I've previously discussed the Reduced Coloumb Energy Neural Net algorithm on this site. I wrote the algorithm in Matlab, which uses index based logic to select, filter, wrangle and process data. Today I will refactor the Matlab code to Tidyverse. Tidyverse uses forward pipe operators to flow data through the data processing steps.
The example RCE algorithm assigns a class to data based on whether or not the data points live inside "footprints" of training data. If a visual walk through the RCE algorithm interests you, take a minute to read my post titled A Graphical Introduction to Probabalistic Neural Networks.
The following graphic captures an animation of the RCE NN Algorithm in action.
You can find the original Matlab script and the new R script on GitHub.
Loading Data
The algorithm loads the BUPA liver disorders database from the University of California, Irvine (UCI) machine learning repository.
Matlab
In Matlab, we encode the CSV into a matrix with brackets and assignment.
data = [85,92,45,27,31,0.0,1
85,64,59,32,23,0.0,2
86,54,33,16,54,0.0,2
91,78,34,24,36,0.0,2
87,70,12,28,10,0.0,2
...
98,77,55,35,89,15.0,1
91,68,27,26,14,16.0,1
98,99,57,45,65,20.0,1];
Tidyverse
Tidyverse allows us to read the raw CSV and store it in a Tibble.
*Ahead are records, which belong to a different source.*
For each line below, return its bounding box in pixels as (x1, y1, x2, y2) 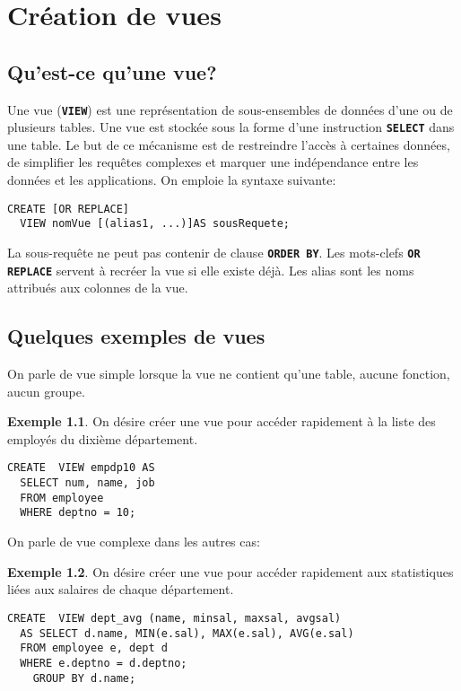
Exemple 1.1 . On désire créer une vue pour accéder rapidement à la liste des (7, 412, 436, 431)
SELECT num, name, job (20, 477, 155, 490)
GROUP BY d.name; (32, 671, 136, 685)
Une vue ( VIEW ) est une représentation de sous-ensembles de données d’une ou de (7, 100, 453, 118)
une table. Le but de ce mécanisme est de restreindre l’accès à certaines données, (7, 135, 450, 153)
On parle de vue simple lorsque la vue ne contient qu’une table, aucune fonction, (7, 364, 450, 383)
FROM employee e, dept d (20, 642, 168, 655)
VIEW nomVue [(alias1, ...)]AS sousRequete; (20, 217, 290, 231)
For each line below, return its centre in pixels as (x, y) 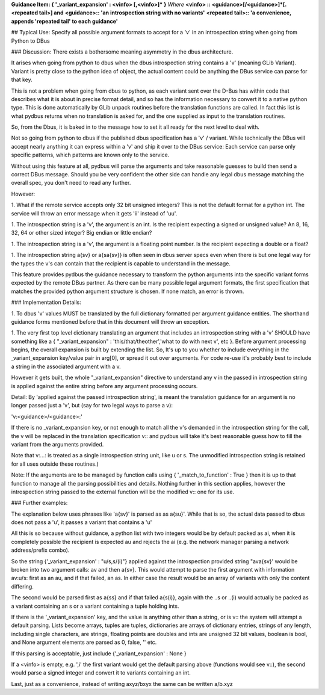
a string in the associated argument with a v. (66, 366)
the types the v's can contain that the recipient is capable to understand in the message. (121, 263)
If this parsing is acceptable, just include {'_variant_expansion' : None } (99, 653)
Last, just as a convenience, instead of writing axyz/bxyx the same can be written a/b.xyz (122, 684)
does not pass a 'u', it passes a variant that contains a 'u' (82, 522)
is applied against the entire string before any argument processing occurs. (104, 386)
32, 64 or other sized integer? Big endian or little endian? (82, 233)
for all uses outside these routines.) (55, 464)
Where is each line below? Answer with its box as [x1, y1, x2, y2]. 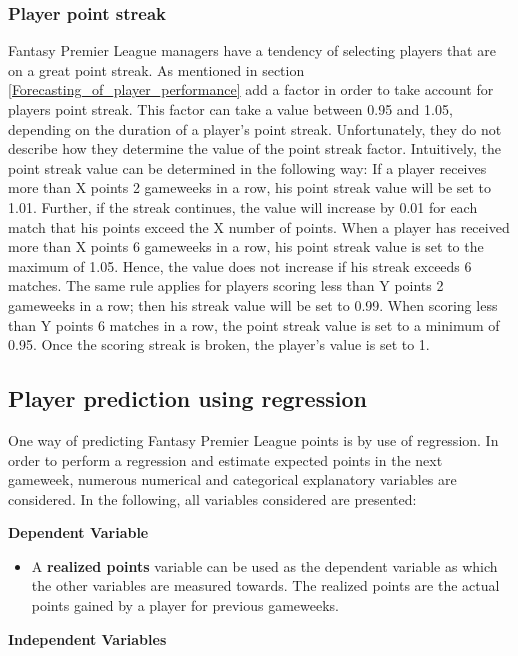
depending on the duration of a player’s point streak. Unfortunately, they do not [8, 118, 502, 139]
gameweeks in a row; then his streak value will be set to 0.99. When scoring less [8, 294, 498, 315]
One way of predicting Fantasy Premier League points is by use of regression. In [8, 429, 499, 450]
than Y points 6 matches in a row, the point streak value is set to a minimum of [8, 314, 500, 335]
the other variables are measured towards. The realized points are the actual [31, 575, 500, 596]
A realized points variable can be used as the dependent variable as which [31, 555, 498, 576]
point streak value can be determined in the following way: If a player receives [8, 157, 487, 178]
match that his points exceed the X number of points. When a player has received [8, 216, 510, 237]
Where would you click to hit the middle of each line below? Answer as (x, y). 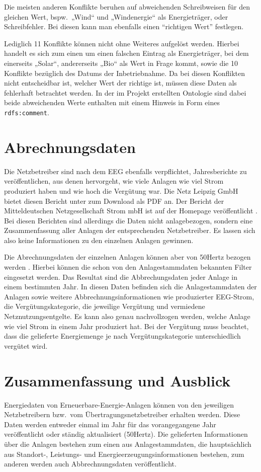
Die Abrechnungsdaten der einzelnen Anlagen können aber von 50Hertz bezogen (127, 257)
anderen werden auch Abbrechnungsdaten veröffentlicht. (90, 464)
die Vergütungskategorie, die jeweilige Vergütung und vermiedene (105, 306)
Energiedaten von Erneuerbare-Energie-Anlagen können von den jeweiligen (119, 404)
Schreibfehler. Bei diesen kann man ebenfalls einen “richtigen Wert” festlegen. (124, 26)
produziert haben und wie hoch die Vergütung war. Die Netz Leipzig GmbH (121, 190)
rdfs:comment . (27, 112)
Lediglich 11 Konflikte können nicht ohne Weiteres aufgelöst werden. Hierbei (122, 43)
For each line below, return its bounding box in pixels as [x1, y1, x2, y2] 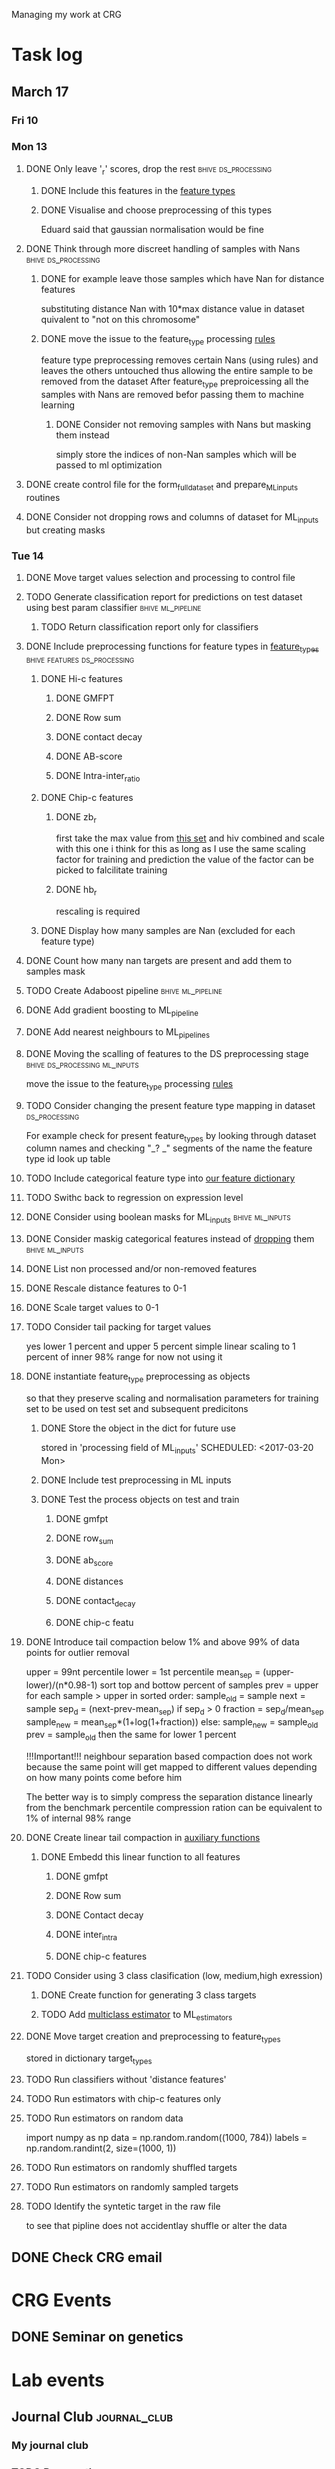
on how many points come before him [25, 1772, 183, 1784]
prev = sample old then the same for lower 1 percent [25, 1729, 237, 1743]
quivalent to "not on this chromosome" [40, 313, 201, 325]
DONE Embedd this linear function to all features [40, 1851, 241, 1863]
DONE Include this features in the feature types [40, 184, 236, 196]
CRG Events [11, 2289, 112, 2311]
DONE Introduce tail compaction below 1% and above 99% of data [25, 1636, 300, 1648]
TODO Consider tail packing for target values [25, 1321, 212, 1333]

In addition to storing the CSV data in a Tibble, we use the readr library to add column names (col_names) and an ID column (rowid_to_column).
I discuss the definitions of the column names in the next section
library("readr")
library("dplyr")
library("magrittr")
library("purrr")
library("tidyr")
columns <- c( "mcv", "alkphos", "sgpt", "sgot", "gammagt", "drinks_num", "select")
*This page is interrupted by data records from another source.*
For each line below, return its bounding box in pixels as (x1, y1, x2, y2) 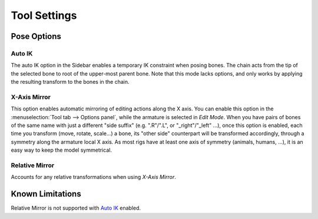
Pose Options (11, 31, 62, 41)
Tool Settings (11, 9, 77, 22)
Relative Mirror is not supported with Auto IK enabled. (11, 204, 141, 212)
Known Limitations (11, 189, 82, 199)
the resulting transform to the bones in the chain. (11, 79, 130, 86)
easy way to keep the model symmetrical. (11, 146, 112, 153)
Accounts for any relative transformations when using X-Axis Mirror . (11, 174, 177, 181)
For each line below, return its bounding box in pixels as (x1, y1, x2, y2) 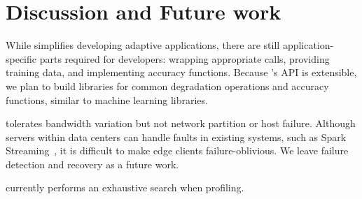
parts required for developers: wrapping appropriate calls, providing (39, 51, 330, 66)
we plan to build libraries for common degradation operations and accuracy (6, 78, 329, 93)
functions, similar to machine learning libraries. (6, 92, 208, 107)
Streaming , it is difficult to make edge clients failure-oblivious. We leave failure (6, 143, 349, 158)
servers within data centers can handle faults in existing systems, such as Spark (6, 129, 347, 144)
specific (6, 51, 37, 66)
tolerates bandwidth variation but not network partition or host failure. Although (6, 116, 356, 131)
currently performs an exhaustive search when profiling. (6, 180, 244, 195)
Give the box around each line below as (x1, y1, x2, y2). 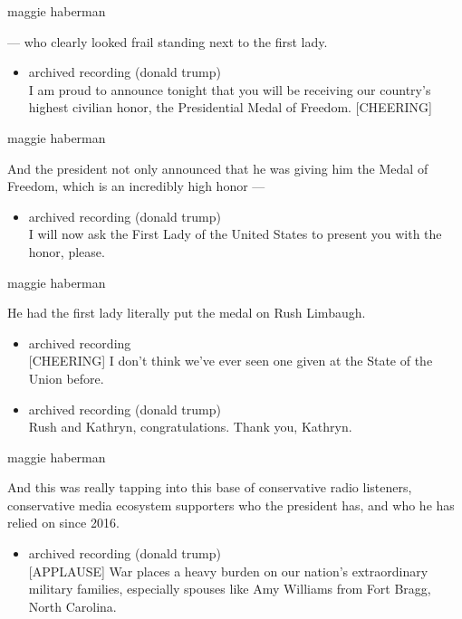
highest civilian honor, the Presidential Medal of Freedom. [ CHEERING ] (28, 98, 432, 117)
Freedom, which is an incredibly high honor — (7, 176, 265, 195)
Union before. (28, 368, 104, 387)
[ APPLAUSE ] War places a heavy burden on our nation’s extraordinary (28, 561, 428, 580)
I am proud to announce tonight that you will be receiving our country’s (28, 80, 431, 99)
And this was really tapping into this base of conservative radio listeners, (7, 478, 412, 497)
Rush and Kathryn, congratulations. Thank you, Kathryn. (28, 417, 352, 436)
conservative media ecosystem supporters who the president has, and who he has (7, 495, 455, 514)
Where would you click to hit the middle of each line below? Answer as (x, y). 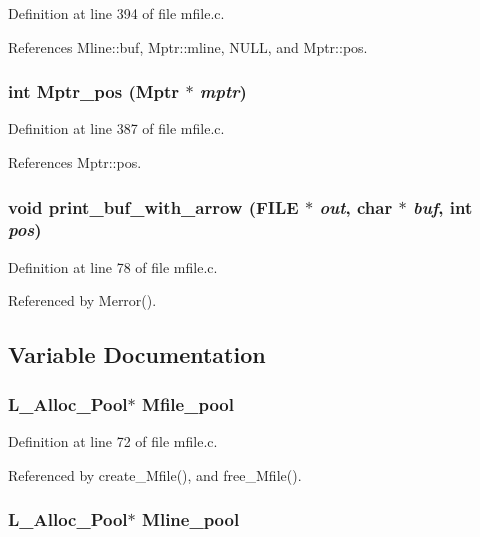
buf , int (442, 206)
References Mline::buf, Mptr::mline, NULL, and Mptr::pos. (188, 46)
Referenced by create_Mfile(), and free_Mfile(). (155, 474)
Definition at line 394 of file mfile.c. (116, 13)
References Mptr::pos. (75, 162)
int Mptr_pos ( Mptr (94, 91)
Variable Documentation (137, 354)
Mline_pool (191, 519)
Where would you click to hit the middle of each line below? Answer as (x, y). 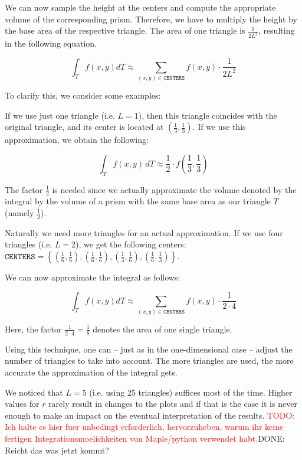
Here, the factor (33, 329)
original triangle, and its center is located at (84, 127)
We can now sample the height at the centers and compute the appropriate (140, 7)
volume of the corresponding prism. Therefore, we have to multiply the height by (151, 19)
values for (22, 404)
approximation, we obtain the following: (77, 140)
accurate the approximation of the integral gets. (91, 372)
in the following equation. (51, 43)
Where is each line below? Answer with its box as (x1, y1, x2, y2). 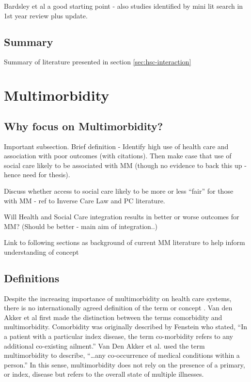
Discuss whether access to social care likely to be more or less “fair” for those (4, 185, 234, 196)
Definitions (4, 270, 60, 285)
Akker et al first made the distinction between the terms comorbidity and (4, 312, 222, 322)
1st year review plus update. (4, 10, 88, 20)
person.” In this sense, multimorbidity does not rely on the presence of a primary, (4, 359, 245, 369)
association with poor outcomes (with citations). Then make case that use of (4, 151, 232, 161)
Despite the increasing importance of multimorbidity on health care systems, (4, 293, 232, 303)
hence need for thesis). (4, 169, 70, 180)

Bupa.Tib <- read_csv( "bupa.data", col_names = columns ) %>%
tibble::rowid_to_column("id")
Selecting Features
The BUPA data includes six features and two classes (one for alcohol related liver disorder, and one for alcohol unrelated liver disorder).
The six (6) BUPA features include:
- mean corpuscular volume (mcv)
- Four chemical markers
- alkaline phosphotase (alkphos)
- alamine aminotransferase (sgpt)
- aspartate aminotransferase (sgot)
- gamma-glutamyl transpeptidase (gammagt)
- half-pint equivalents of alcohol per day (drinks)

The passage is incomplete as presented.